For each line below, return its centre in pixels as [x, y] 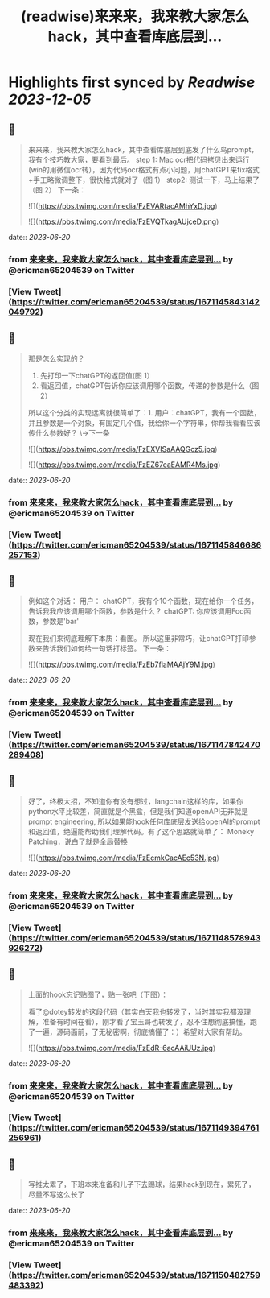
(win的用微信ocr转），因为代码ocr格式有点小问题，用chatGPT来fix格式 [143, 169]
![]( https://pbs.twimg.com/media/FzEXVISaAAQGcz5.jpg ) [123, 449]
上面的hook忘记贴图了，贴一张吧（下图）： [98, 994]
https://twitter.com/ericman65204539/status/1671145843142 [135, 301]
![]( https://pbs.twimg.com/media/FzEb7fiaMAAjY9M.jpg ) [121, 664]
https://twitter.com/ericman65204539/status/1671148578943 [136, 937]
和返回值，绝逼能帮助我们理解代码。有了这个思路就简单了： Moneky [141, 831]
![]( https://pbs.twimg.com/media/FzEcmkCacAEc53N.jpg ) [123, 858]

Task instructions: For each line of the data that has the word "status", report that line.

Output for this exercise:
https://twitter.com/ericman65204539/status/1671145843142 [135, 301]
https://twitter.com/ericman65204539/status/1671148578943 [136, 937]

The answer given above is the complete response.